Look north; look south; look east and west. Everywhere we look, we see one threatening environmental crisis after another. Species extinctions, PFAS contamination of soil and water, microplastics in human breast milk, ocean acidification and, of course, global warming and climate change.
Conservation and renewable-energy development directly address a good portion of these environmental threats, providing reason for optimism. But, as defined by the 1987 World Commission on Environment and Development (now known as the Brundtland Report), truly sustainable renewable-energy development must “meet the needs of the present without compromising the ability of future generations to meet their own needs.”
The future – our children and grandchildren – ought not to face, as a result of our actions today, a seriously reduced range of options and choices, as they try to adapt to the environment they face.
In order to maintain options in the future, and for a plethora of other good reasons, natural places, things and processes must be preserved. For at least the past 75 years, we have been degrading and eliminating the natural systems on which humans and all life depend. Future economic and social opportunities are under threat from continuing environmental destruction, decreasing biodiversity and climate change. The economics of climate change, and our response to climate change, cannot be divorced from considerations of intergenerational justice and ethics.
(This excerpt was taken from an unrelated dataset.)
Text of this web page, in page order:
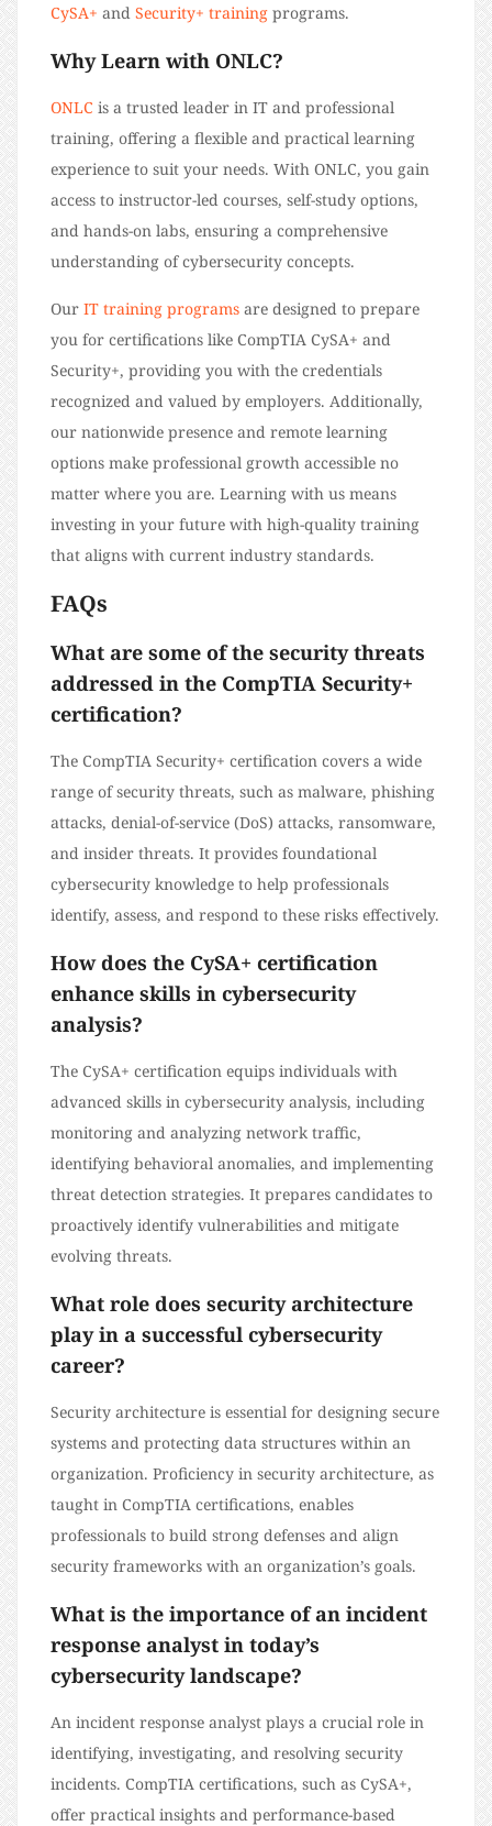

This dilemma of growth and development – the desire to maintain economic stability and the need to remain within ecological limits – is nowhere better highlighted than in discussions about Maine’s ambitious offshore wind hopes.
Offshore wind offers highly desirable renewable-energy development. In order to pursue research and development of offshore wind energy in the Gulf of Maine, however, the 800-foot-tall and massively heavy wind turbines need a place to be manufactured, assembled and launched. Under the direction of the Maine Department of Transportation, several potential locations for such a facility are under review, chief among them Mack Point and Sears Island in Penobscot Bay and Estes Head Port of Eastport.
Consultants to Maine DOT concede that any one of the three locations mentioned above could accommodate the offshore wind facility. Yet Maine DOT actions and internal documents show a strong preference for developing Sears Island. Meanwhile, port operators at Mack Point and Eastport are eager to host such a facility and information about both of those sites indicates that the necessary criteria – acreage, deep water, unobstructed access to the Gulf of Maine – for supporting the facility are present.
Even a cursory appreciation of these three sites will quickly notice that Sears Island remains undeveloped, providing a wide array of ecological services almost too numerous to count, whereas Mack Point and Eastport are already developed.
Sears Island’s ecological diversity, called “exceptional” and “uncommon” by federal agencies, contributes to the productivity, economy and enjoyment of Penobscot Bay. The working ports at Mack Point and Estes Head have the capability and desire to expand.
Maine can (1) ensure that the least environmentally damaging plan for an offshore wind facility is pursued; (2) favor adapting outdated, underutilized locations, and (3) avoid damaging intact, undeveloped and ecologically significant locations.
The sustainable development choice is clear. Developing a substantial offshore wind facility at Mack Point or Eastport would eliminate almost no or very few natural functions and largely repurpose those ports without restricting current uses. Developing such a facility at Sears Island would cause environmental destruction, decrease biodiversity and exacerbate climate change.
We have a choice. Let’s make the right choice, the sustainable choice, for today and for the future.